Assigned task: Write out all of the records precisely. Skip anything that is a picture.
+ + + + + + +
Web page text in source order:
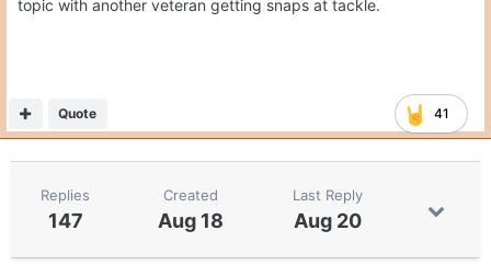
topic with another veteran getting snaps at tackle.
41
Quote
Replies
147
Created
Aug 18
Last Reply
Aug 20
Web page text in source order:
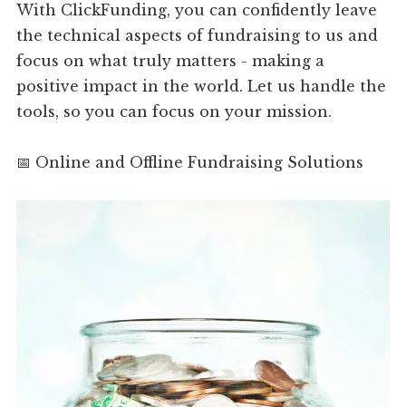
With ClickFunding, you can confidently leave
the technical aspects of fundraising to us and
focus on what truly matters - making a
positive impact in the world. Let us handle the
tools, so you can focus on your mission.
📅 Online and Offline Fundraising Solutions
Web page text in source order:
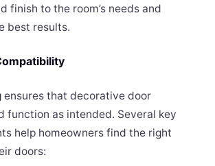
finish to the room’s needs and
best results.
ensures that decorative door
function as intended. Several key
help homeowners find the right
doors:
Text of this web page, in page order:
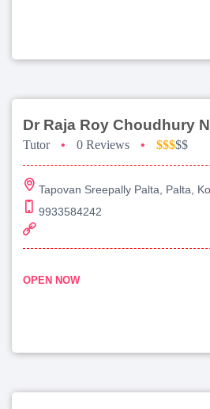
Tutor • 0 Reviews • $$$$$
Tapovan Sreepally Palta, Palta,
9933584242
OPEN NOW
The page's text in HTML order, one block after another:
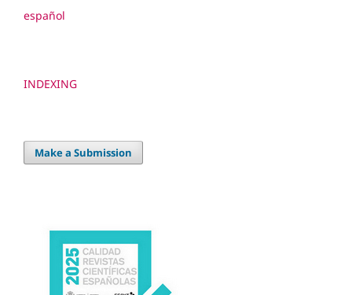
español
INDEXING
Make a Submission
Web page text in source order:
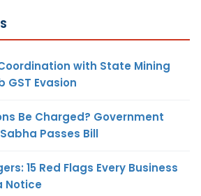
with State Mining
GST Evasion
Be Charged? Government
Passes Bill
15 Red Flags Every Business
Notice
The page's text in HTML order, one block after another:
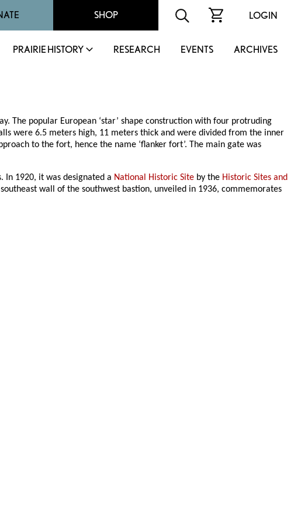
SHOP LOGIN
PRAIRIE HISTORY RESEARCH EVENTS ARCHIVES
The popular European ‘star’ shape construction with four protruding
were 6.5 meters high, 11 meters thick and were divided from the inner
to the fort, hence the name ‘flanker fort’. The main gate was
In 1920, it was designated a National Historic Site by the Historic Sites and
wall of the southwest bastion, unveiled in 1936, commemorates
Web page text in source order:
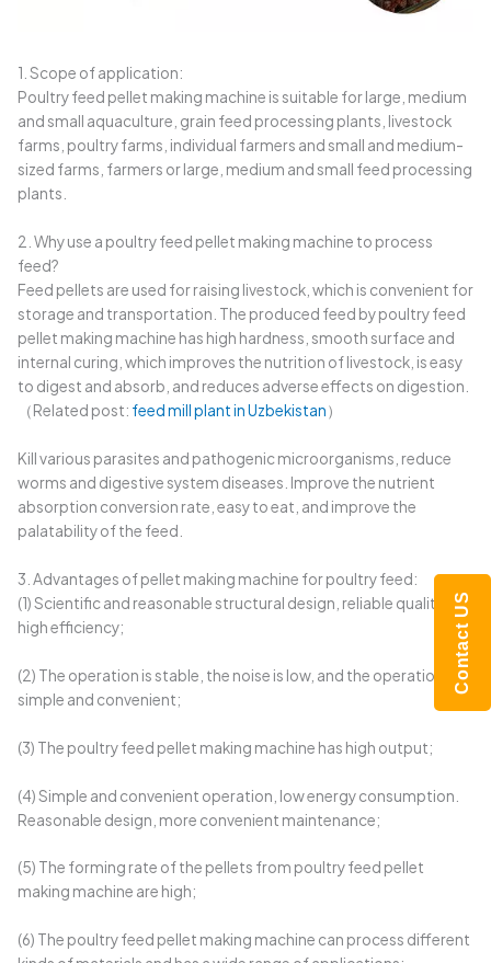
1. Scope of application:
Poultry feed pellet making machine is suitable for large, medium
and small aquaculture, grain feed processing plants, livestock
farms, poultry farms, individual farmers and small and medium-
sized farms, farmers or large, medium and small feed processing
plants.
2. Why use a poultry feed pellet making machine to process
feed?
Feed pellets are used for raising livestock, which is convenient for
storage and transportation. The produced feed by poultry feed
pellet making machine has high hardness, smooth surface and
internal curing, which improves the nutrition of livestock, is easy
to digest and absorb, and reduces adverse effects on digestion.
（Related post: feed mill plant in Uzbekistan）
Kill various parasites and pathogenic microorganisms, reduce
worms and digestive system diseases. Improve the nutrient
absorption conversion rate, easy to eat, and improve the
palatability of the feed.
3. Advantages of pellet making machine for poultry feed:
(1) Scientific and reasonable structural design, reliable quality and
high efficiency;
(2) The operation is stable, the noise is low, and the operation is
simple and convenient;
(3) The poultry feed pellet making machine has high output;
(4) Simple and convenient operation, low energy consumption.
Reasonable design, more convenient maintenance;
(5) The forming rate of the pellets from poultry feed pellet
making machine are high;
(6) The poultry feed pellet making machine can process different
Contact US
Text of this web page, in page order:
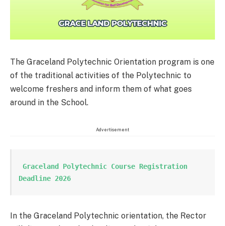
The Graceland Polytechnic Orientation program is one
of the traditional activities of the Polytechnic to
welcome freshers and inform them of what goes
around in the School.
Advertisement
Graceland Polytechnic Course Registration
Deadline 2026
In the Graceland Polytechnic orientation, the Rector
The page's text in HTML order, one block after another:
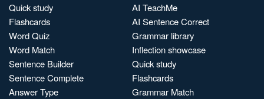
Quick study
Flashcards
Word Quiz
Word Match
Sentence Builder
Sentence Complete
Answer Type
AI TeachMe
AI Sentence Correct
Grammar library
Inflection showcase
Quick study
Flashcards
Grammar Match
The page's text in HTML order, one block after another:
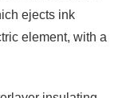
ejects ink
element, with a
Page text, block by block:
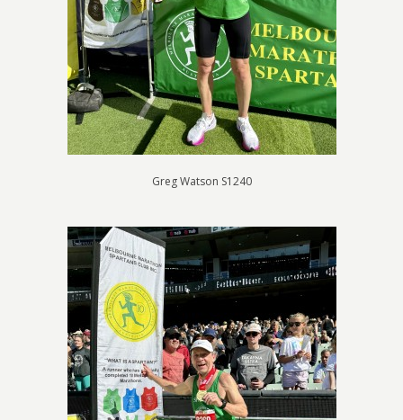
Greg Watson S1240
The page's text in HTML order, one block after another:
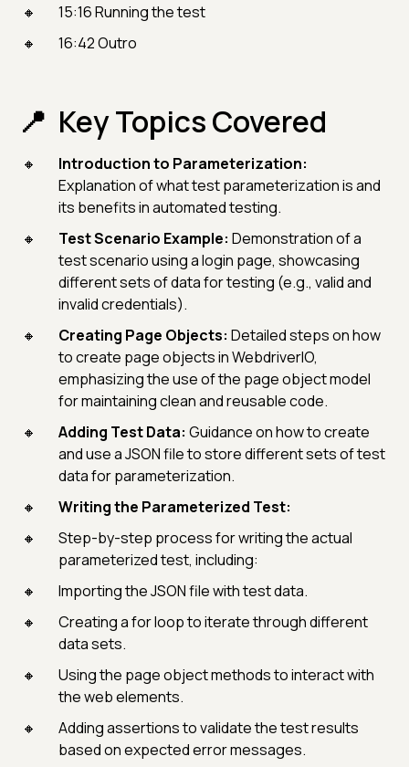
15:16 Running the test
16:42 Outro
Key Topics Covered
Introduction to Parameterization:
Explanation of what test parameterization is and
its benefits in automated testing.
Test Scenario Example: Demonstration of a
test scenario using a login page, showcasing
different sets of data for testing (e.g., valid and
invalid credentials).
Creating Page Objects: Detailed steps on how
to create page objects in WebdriverIO,
emphasizing the use of the page object model
for maintaining clean and reusable code.
Adding Test Data: Guidance on how to create
and use a JSON file to store different sets of test
data for parameterization.
Writing the Parameterized Test:
Step-by-step process for writing the actual
parameterized test, including:
Importing the JSON file with test data.
Creating a for loop to iterate through different
data sets.
Using the page object methods to interact with
the web elements.
Adding assertions to validate the test results
based on expected error messages.
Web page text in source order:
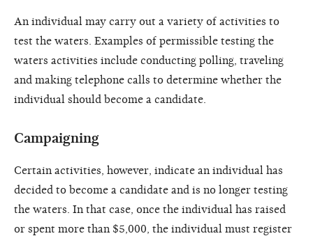
An individual may carry out a variety of activities to
test the waters. Examples of permissible testing the
waters activities include conducting polling, traveling
and making telephone calls to determine whether the
individual should become a candidate.
Campaigning
Certain activities, however, indicate an individual has
decided to become a candidate and is no longer testing
the waters. In that case, once the individual has raised
or spent more than $5,000, the individual must register
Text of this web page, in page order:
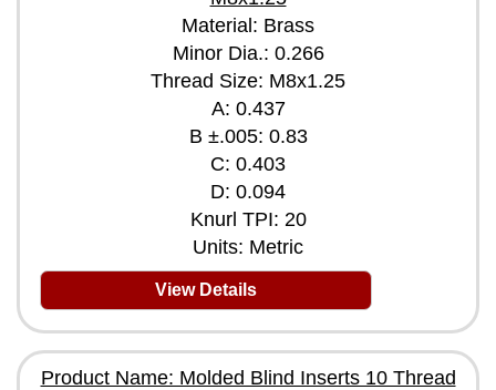
Material: Brass
Minor Dia.: 0.266
Thread Size: M8x1.25
A: 0.437
B ±.005: 0.83
C: 0.403
D: 0.094
Knurl TPI: 20
Units: Metric
View Details
Product Name: Molded Blind Inserts 10 Thread
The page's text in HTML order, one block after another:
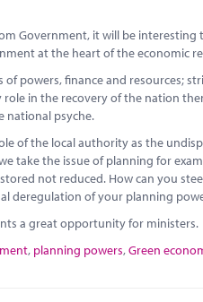
Government, it will be
at the heart of the economic
powers, finance and resources;
in the recovery of the nation
national psyche.
of the local authority as the
take the issue of planning for
not reduced. How can you
deregulation of your planning
a great opportunity for ministers.
, planning powers,Green
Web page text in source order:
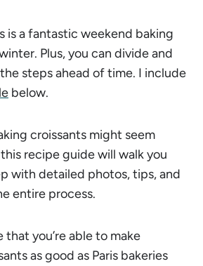
is a fantastic weekend baking
Plus, you can divide and
steps ahead of time. I include
below.
croissants might seem
recipe guide will walk you
with detailed photos, tips, and
entire process.
that you’re able to make
as good as Paris bakeries
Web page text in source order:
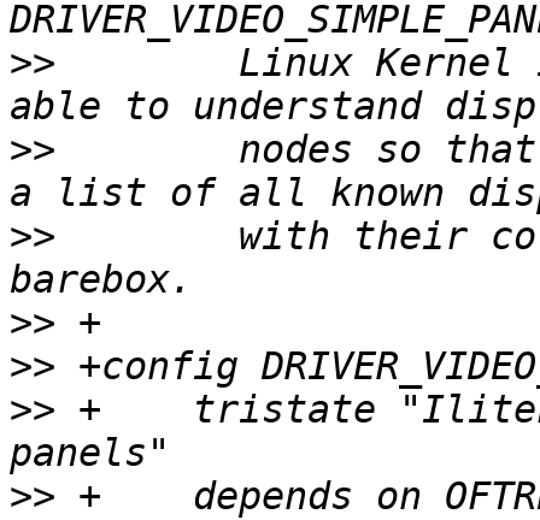
>>
>>
>>
>>
>>
>> +	tristate "Ilitek ILI9341 240x320 QVGA
>>
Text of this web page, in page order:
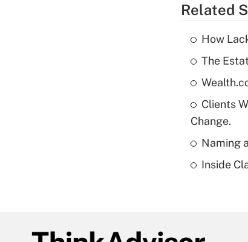
Related
How
The
Clients
Change.
Naming
Inside
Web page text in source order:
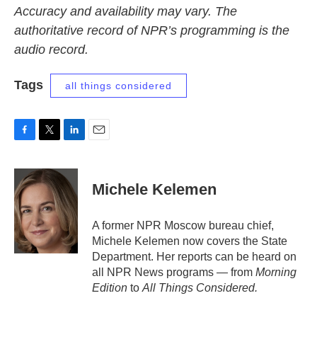
Accuracy and availability may vary. The
authoritative record of NPR’s programming is the
audio record.
Tags all things considered
c
e
b
o
o
k
i
t
e
r
n
k
e
d
n
Michele Kelemen
A former NPR Moscow bureau chief,
Michele Kelemen now covers the State
Department. Her reports can be heard on
all NPR News programs — from Morning
Edition to All Things Considered.
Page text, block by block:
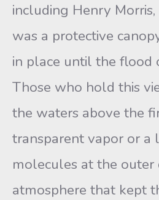
including Henry
was a protective
in place until the flood
Those who hold this
the waters above the
transparent vapor or a
molecules at the outer
atmosphere that kept
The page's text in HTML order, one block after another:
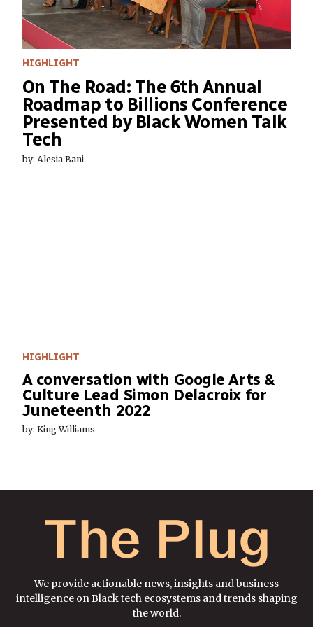
HIGHLIGHT
On The Road: The 6th Annual
Roadmap to Billions Conference
Presented by Black Women Talk
Tech
by: Alesia Bani
HIGHLIGHT
A conversation with Google Arts &
Culture Lead Simon Delacroix for
Juneteenth 2022
by: King Williams
We provide actionable news, insights and business
intelligence on Black tech ecosystems and trends shaping
the world.
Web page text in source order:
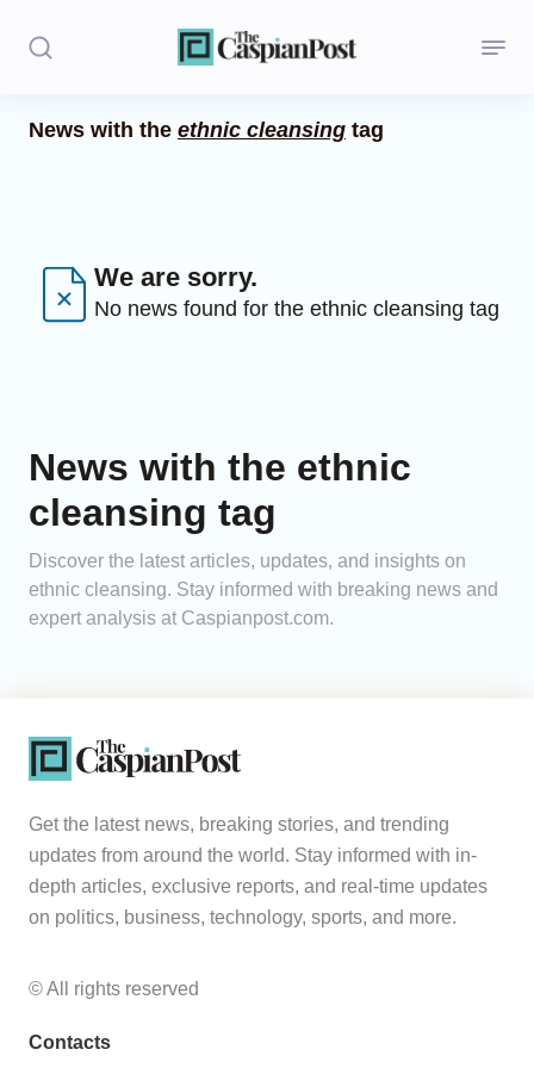
Regions
Economics
Caucasus
Analytics
News with the ethnic cleansing tag
We are sorry.
No news found for the ethnic cleansing tag
News with the ethnic
cleansing tag
Discover the latest articles, updates, and insights on
ethnic cleansing. Stay informed with breaking news and
expert analysis at Caspianpost.com.
Get the latest news, breaking stories, and trending
updates from around the world. Stay informed with in-
depth articles, exclusive reports, and real-time updates
on politics, business, technology, sports, and more.
© All rights reserved
Contacts
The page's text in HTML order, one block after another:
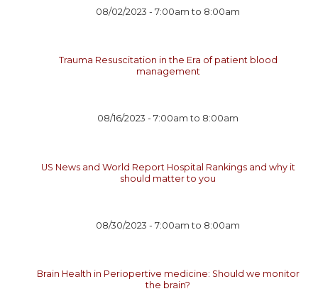
08/02/2023 -7:00am to 8:00am
Trauma Resuscitation in the Era of patient blood
management
08/16/2023 -7:00am to 8:00am
US News and World Report Hospital Rankings and why it
should matter to you
08/30/2023 -7:00am to 8:00am
Brain Health in Periopertive medicine: Should we monitor
the brain?
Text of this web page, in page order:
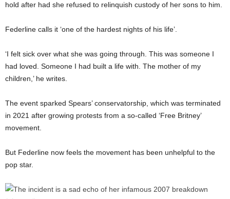
hold after had she refused to relinquish custody of her sons to him.
Federline calls it ‘one of the hardest nights of his life’.
‘I felt sick over what she was going through. This was someone I
had loved. Someone I had built a life with. The mother of my
children,’ he writes.
The event sparked Spears’ conservatorship, which was terminated
in 2021 after growing protests from a so-called ‘Free Britney’
movement.
But Federline now feels the movement has been unhelpful to the
pop star.
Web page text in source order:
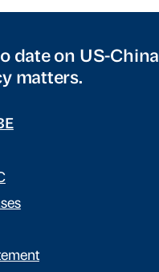
date on US-
matters.
+ + + + + + +
Result of the task:
Web page text in source order:
topic with another veteran getting snaps at tackle.
41
Quote
Replies
147
Created
Aug 18
Last Reply
Aug 20
Web page text in source order:
With ClickFunding, you can confidently leave
the technical aspects of fundraising to us and
focus on what truly matters - making a
positive impact in the world. Let us handle the
tools, so you can focus on your mission.
📅 Online and Offline Fundraising Solutions
Web page text in source order:
finish to the room’s needs and
best results.
ensures that decorative door
function as intended. Several key
help homeowners find the right
doors:
Text of this web page, in page order:
Tutor • 0 Reviews • $$$$$
Tapovan Sreepally Palta, Palta,
9933584242
OPEN NOW
The page's text in HTML order, one block after another:
español
INDEXING
Make a Submission
Web page text in source order:
with State Mining
GST Evasion
Be Charged? Government
Passes Bill
15 Red Flags Every Business
Notice
The page's text in HTML order, one block after another:
SHOP LOGIN
PRAIRIE HISTORY RESEARCH EVENTS ARCHIVES
The popular European ‘star’ shape construction with four protruding
were 6.5 meters high, 11 meters thick and were divided from the inner
to the fort, hence the name ‘flanker fort’. The main gate was
In 1920, it was designated a National Historic Site by the Historic Sites and
wall of the southwest bastion, unveiled in 1936, commemorates
Web page text in source order:
1. Scope of application:
Poultry feed pellet making machine is suitable for large, medium
and small aquaculture, grain feed processing plants, livestock
farms, poultry farms, individual farmers and small and medium-
sized farms, farmers or large, medium and small feed processing
plants.
2. Why use a poultry feed pellet making machine to process
feed?
Feed pellets are used for raising livestock, which is convenient for
storage and transportation. The produced feed by poultry feed
pellet making machine has high hardness, smooth surface and
internal curing, which improves the nutrition of livestock, is easy
to digest and absorb, and reduces adverse effects on digestion.
（Related post: feed mill plant in Uzbekistan）
Kill various parasites and pathogenic microorganisms, reduce
worms and digestive system diseases. Improve the nutrient
absorption conversion rate, easy to eat, and improve the
palatability of the feed.
3. Advantages of pellet making machine for poultry feed:
(1) Scientific and reasonable structural design, reliable quality and
high efficiency;
(2) The operation is stable, the noise is low, and the operation is
simple and convenient;
(3) The poultry feed pellet making machine has high output;
(4) Simple and convenient operation, low energy consumption.
Reasonable design, more convenient maintenance;
(5) The forming rate of the pellets from poultry feed pellet
making machine are high;
(6) The poultry feed pellet making machine can process different
Contact US
Text of this web page, in page order:
The Graceland Polytechnic Orientation program is one
of the traditional activities of the Polytechnic to
welcome freshers and inform them of what goes
around in the School.
Advertisement
Graceland Polytechnic Course Registration
Deadline 2026
In the Graceland Polytechnic orientation, the Rector
The page's text in HTML order, one block after another:
Quick study
Flashcards
Word Quiz
Word Match
Sentence Builder
Sentence Complete
Answer Type
AI TeachMe
AI Sentence Correct
Grammar library
Inflection showcase
Quick study
Flashcards
Grammar Match
The page's text in HTML order, one block after another:
ejects ink
element, with a
Page text, block by block:
Greg Watson S1240
The page's text in HTML order, one block after another:
15:16 Running the test
16:42 Outro
Key Topics Covered
Introduction to Parameterization:
Explanation of what test parameterization is and
its benefits in automated testing.
Test Scenario Example: Demonstration of a
test scenario using a login page, showcasing
different sets of data for testing (e.g., valid and
invalid credentials).
Creating Page Objects: Detailed steps on how
to create page objects in WebdriverIO,
emphasizing the use of the page object model
for maintaining clean and reusable code.
Adding Test Data: Guidance on how to create
and use a JSON file to store different sets of test
data for parameterization.
Writing the Parameterized Test:
Step-by-step process for writing the actual
parameterized test, including:
Importing the JSON file with test data.
Creating a for loop to iterate through different
data sets.
Using the page object methods to interact with
the web elements.
Adding assertions to validate the test results
based on expected error messages.
Web page text in source order:
An individual may carry out a variety of activities to
test the waters. Examples of permissible testing the
waters activities include conducting polling, traveling
and making telephone calls to determine whether the
individual should become a candidate.
Campaigning
Certain activities, however, indicate an individual has
decided to become a candidate and is no longer testing
the waters. In that case, once the individual has raised
or spent more than $5,000, the individual must register
Text of this web page, in page order:
Material: Brass
Minor Dia.: 0.266
Thread Size: M8x1.25
A: 0.437
B ±.005: 0.83
C: 0.403
D: 0.094
Knurl TPI: 20
Units: Metric
View Details
Product Name: Molded Blind Inserts 10 Thread
The page's text in HTML order, one block after another:
Government, it will be
at the heart of the economic
powers, finance and resources;
in the recovery of the nation
national psyche.
of the local authority as the
take the issue of planning for
not reduced. How can you
deregulation of your planning
a great opportunity for ministers.
, planning powers,Green
Web page text in source order:
is a fantastic weekend baking
Plus, you can divide and
steps ahead of time. I include
below.
croissants might seem
recipe guide will walk you
with detailed photos, tips, and
entire process.
that you’re able to make
as good as Paris bakeries
Web page text in source order:
>>
>>
>>
>>
>>
>> +	tristate "Ilitek ILI9341 240x320 QVGA
>>
Text of this web page, in page order:
Related
How
The
Clients
Change.
Naming
Inside
Web page text in source order:
Accuracy and availability may vary. The
authoritative record of NPR’s programming is the
audio record.
Tags all things considered
c
e
b
o
o
k
i
t
e
r
n
k
e
d
n
Michele Kelemen
A former NPR Moscow bureau chief,
Michele Kelemen now covers the State
Department. Her reports can be heard on
all NPR News programs — from Morning
Edition to All Things Considered.
Page text, block by block:
including Henry
was a protective
in place until the flood
Those who hold this
the waters above the
transparent vapor or a
molecules at the outer
atmosphere that kept
The page's text in HTML order, one block after another:
HIGHLIGHT
On The Road: The 6th Annual
Roadmap to Billions Conference
Presented by Black Women Talk
Tech
by: Alesia Bani
HIGHLIGHT
A conversation with Google Arts &
Culture Lead Simon Delacroix for
Juneteenth 2022
by: King Williams
We provide actionable news, insights and business
intelligence on Black tech ecosystems and trends shaping
the world.
Web page text in source order:
Regions
Economics
Caucasus
Analytics
News with the ethnic cleansing tag
We are sorry.
No news found for the ethnic cleansing tag
News with the ethnic
cleansing tag
Discover the latest articles, updates, and insights on
ethnic cleansing. Stay informed with breaking news and
expert analysis at Caspianpost.com.
Get the latest news, breaking stories, and trending
updates from around the world. Stay informed with in-
depth articles, exclusive reports, and real-time updates
on politics, business, technology, sports, and more.
© All rights reserved
Contacts
The page's text in HTML order, one block after another:
08/02/2023 -7:00am to 8:00am
Trauma Resuscitation in the Era of patient blood
management
08/16/2023 -7:00am to 8:00am
US News and World Report Hospital Rankings and why it
should matter to you
08/30/2023 -7:00am to 8:00am
Brain Health in Periopertive medicine: Should we monitor
the brain?
Text of this web page, in page order:
hold after had she refused to relinquish custody of her sons to him.
Federline calls it ‘one of the hardest nights of his life’.
‘I felt sick over what she was going through. This was someone I
had loved. Someone I had built a life with. The mother of my
children,’ he writes.
The event sparked Spears’ conservatorship, which was terminated
in 2021 after growing protests from a so-called ‘Free Britney’
movement.
But Federline now feels the movement has been unhelpful to the
pop star.
Web page text in source order:
date on US-
matters.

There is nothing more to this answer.